EXERCISE OBJECTIVE | How many lines within the records include the word "Health"? Only that number should be given.

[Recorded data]
== == ==

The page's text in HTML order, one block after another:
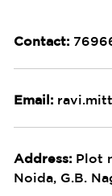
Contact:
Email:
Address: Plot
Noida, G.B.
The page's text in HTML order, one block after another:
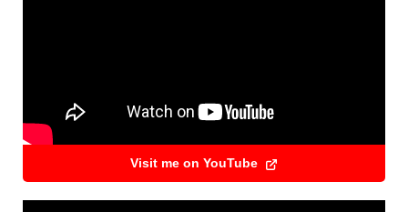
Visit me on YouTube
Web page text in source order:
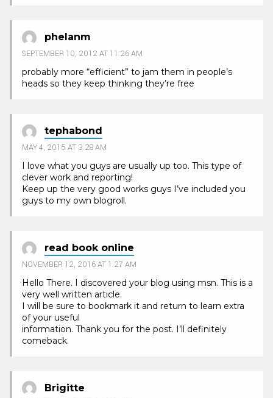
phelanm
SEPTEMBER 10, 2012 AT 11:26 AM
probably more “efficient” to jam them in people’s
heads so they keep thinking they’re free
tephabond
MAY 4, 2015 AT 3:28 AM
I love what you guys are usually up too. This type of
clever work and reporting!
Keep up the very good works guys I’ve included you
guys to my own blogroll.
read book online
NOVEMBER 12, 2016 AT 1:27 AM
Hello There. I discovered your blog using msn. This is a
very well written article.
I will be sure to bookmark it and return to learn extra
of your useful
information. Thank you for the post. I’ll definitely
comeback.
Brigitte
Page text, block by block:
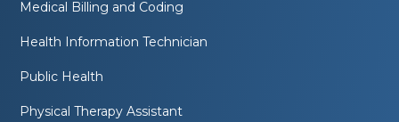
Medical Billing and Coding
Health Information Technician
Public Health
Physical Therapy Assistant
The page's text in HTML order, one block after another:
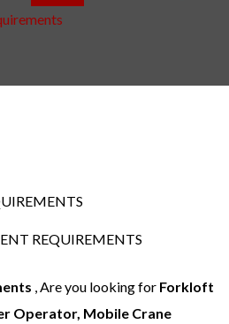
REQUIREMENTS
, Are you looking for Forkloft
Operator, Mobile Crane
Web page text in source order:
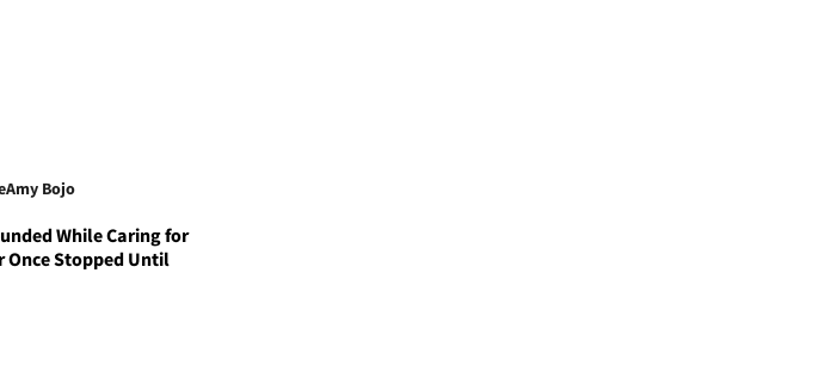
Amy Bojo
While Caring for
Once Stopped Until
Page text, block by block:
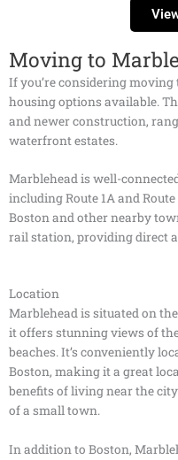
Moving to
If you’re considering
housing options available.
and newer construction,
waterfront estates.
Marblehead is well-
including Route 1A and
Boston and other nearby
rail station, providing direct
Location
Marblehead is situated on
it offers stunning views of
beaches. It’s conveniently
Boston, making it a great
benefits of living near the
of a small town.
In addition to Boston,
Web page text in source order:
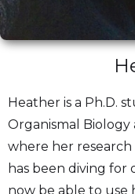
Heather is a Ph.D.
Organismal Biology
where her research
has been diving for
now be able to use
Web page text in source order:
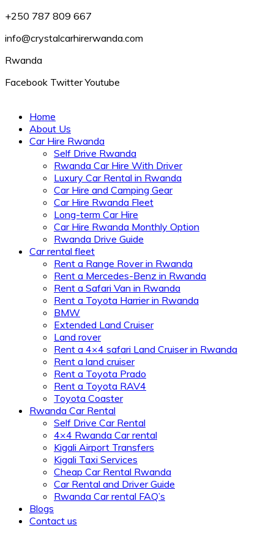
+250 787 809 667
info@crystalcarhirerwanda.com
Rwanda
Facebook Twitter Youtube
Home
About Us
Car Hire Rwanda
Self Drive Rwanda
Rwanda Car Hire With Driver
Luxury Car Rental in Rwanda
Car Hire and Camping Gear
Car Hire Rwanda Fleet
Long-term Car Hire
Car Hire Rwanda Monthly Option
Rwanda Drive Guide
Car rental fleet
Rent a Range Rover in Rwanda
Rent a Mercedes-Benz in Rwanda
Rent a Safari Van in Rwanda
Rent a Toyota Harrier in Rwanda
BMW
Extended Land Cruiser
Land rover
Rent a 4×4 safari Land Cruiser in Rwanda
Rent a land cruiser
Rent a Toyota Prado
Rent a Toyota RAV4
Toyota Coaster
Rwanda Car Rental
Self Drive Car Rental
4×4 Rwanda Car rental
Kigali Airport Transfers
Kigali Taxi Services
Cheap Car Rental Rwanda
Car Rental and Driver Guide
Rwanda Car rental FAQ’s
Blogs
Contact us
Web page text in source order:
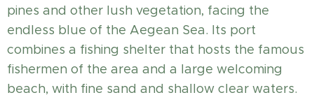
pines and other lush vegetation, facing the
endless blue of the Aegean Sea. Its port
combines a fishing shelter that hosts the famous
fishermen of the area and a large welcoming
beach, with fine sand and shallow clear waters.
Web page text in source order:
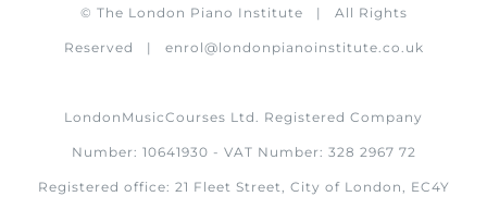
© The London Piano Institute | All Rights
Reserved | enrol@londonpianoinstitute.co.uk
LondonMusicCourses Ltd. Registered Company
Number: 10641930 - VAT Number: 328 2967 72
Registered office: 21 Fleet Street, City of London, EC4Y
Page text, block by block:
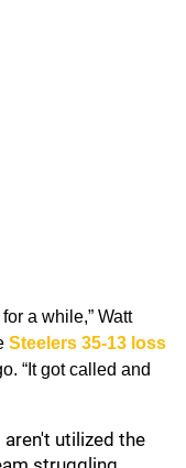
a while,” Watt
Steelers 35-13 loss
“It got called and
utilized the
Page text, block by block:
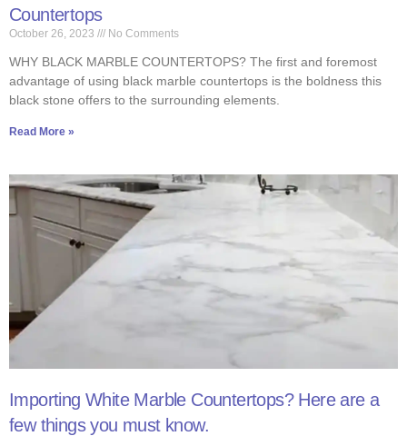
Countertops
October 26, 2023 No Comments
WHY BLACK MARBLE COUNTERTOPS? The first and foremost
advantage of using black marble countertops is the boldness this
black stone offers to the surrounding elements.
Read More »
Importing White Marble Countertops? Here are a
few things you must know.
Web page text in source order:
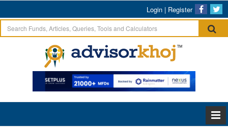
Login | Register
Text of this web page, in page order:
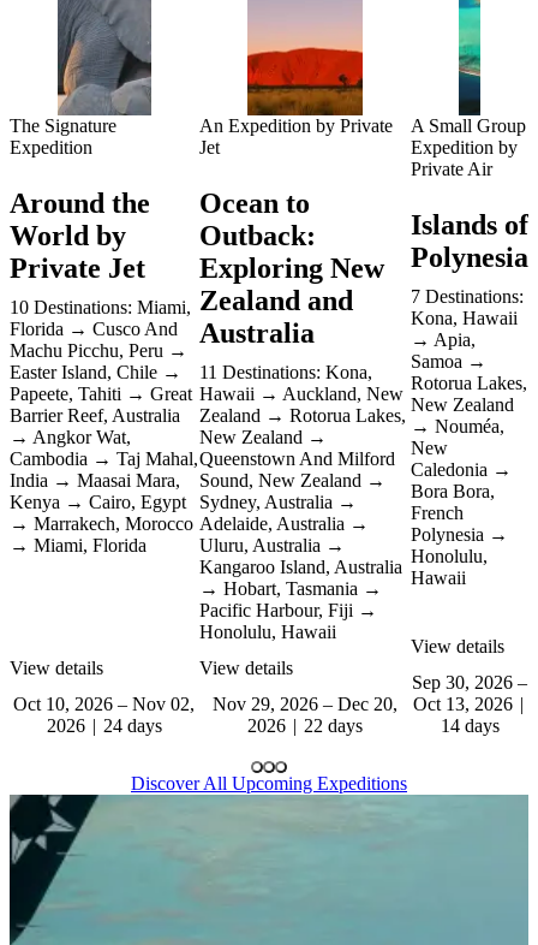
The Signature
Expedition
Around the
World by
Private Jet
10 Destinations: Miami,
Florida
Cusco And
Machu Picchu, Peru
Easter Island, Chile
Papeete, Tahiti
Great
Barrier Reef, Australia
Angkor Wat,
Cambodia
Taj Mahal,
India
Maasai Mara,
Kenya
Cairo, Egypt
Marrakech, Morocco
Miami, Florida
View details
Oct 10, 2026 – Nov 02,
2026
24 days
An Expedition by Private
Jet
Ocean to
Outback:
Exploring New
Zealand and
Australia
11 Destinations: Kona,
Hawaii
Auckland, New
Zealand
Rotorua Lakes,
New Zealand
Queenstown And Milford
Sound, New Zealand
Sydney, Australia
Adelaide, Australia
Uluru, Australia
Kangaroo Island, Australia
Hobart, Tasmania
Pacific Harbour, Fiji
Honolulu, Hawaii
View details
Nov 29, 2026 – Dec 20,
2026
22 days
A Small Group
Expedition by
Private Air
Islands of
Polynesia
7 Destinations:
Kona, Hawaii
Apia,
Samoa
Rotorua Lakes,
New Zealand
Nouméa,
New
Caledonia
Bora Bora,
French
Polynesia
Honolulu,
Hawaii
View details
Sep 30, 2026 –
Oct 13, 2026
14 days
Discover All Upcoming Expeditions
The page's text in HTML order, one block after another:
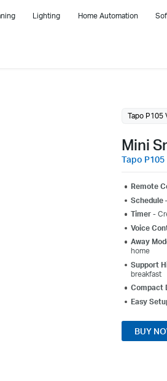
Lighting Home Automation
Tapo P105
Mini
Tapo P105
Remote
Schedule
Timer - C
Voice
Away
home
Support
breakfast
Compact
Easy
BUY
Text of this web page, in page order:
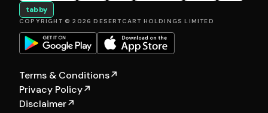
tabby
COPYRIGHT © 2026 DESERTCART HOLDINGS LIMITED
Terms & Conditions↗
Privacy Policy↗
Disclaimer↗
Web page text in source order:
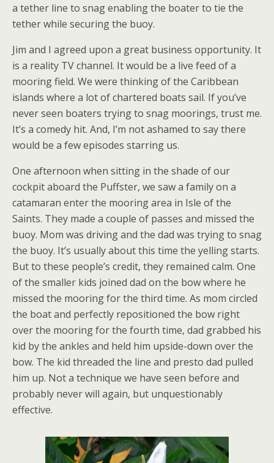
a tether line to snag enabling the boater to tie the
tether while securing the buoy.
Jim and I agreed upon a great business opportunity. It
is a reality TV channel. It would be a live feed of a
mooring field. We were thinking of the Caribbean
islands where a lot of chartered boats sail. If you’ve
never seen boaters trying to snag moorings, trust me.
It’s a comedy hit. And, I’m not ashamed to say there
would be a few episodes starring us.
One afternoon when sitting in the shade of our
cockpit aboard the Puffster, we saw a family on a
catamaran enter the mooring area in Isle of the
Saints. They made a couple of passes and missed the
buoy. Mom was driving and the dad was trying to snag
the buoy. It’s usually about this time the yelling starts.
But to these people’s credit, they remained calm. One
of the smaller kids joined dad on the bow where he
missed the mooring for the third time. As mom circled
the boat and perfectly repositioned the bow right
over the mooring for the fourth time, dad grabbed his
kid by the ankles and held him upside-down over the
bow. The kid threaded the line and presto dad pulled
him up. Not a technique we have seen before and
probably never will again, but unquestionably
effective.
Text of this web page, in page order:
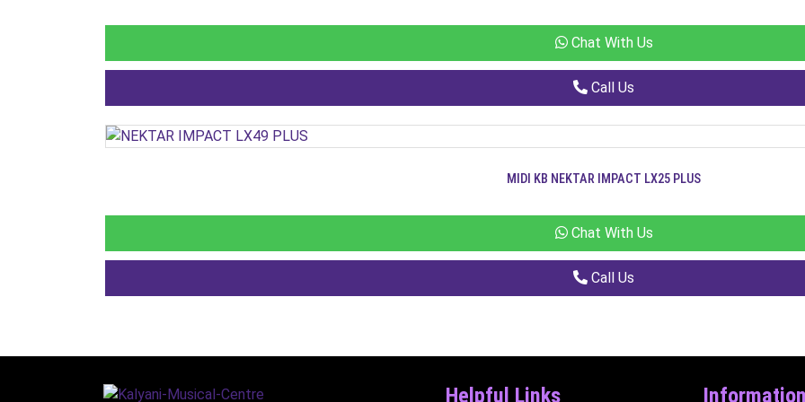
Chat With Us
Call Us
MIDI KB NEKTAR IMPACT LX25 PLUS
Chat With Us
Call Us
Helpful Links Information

== == ==

RESULT OF THIS TASK | 2